* **Exercise brief**
Repeat the data word for word, excluding every picture.

______

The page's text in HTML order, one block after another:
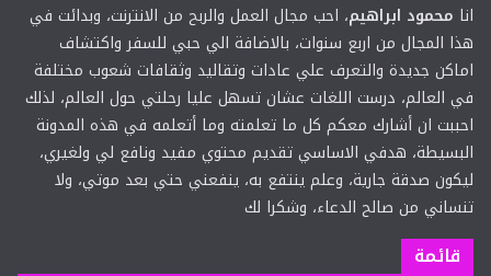
انا محمود ابراهيم، احب مجال العمل والربح من الانترنت، وبدائت في
هذا المجال من اربع سنوات، بالاضافة الي حبي للسفر واكتشاف
اماكن جديدة والتعرف علي عادات وتقاليد وثقافات شعوب مختلفة
في العالم، درست اللغات عشان تسهل عليا رحلتي حول العالم، لذلك
احببت ان أشارك معكم كل ما تعلمته وما أتعلمه في هذه المدونة
البسيطة، هدفي الاساسي تقديم محتوي مفيد ونافع لي ولغيري،
ليكون صدقة جارية، وعلم ينتفع به، ينفعني حتي بعد موتي، ولا
تنساني من صالح الدعاء، وشكرا لك
قائمة

______

* **Final answer**
The page's text in HTML order, one block after another:
انا محمود ابراهيم، احب مجال العمل والربح من الانترنت، وبدائت في
هذا المجال من اربع سنوات، بالاضافة الي حبي للسفر واكتشاف
اماكن جديدة والتعرف علي عادات وتقاليد وثقافات شعوب مختلفة
في العالم، درست اللغات عشان تسهل عليا رحلتي حول العالم، لذلك
احببت ان أشارك معكم كل ما تعلمته وما أتعلمه في هذه المدونة
البسيطة، هدفي الاساسي تقديم محتوي مفيد ونافع لي ولغيري،
ليكون صدقة جارية، وعلم ينتفع به، ينفعني حتي بعد موتي، ولا
تنساني من صالح الدعاء، وشكرا لك
قائمة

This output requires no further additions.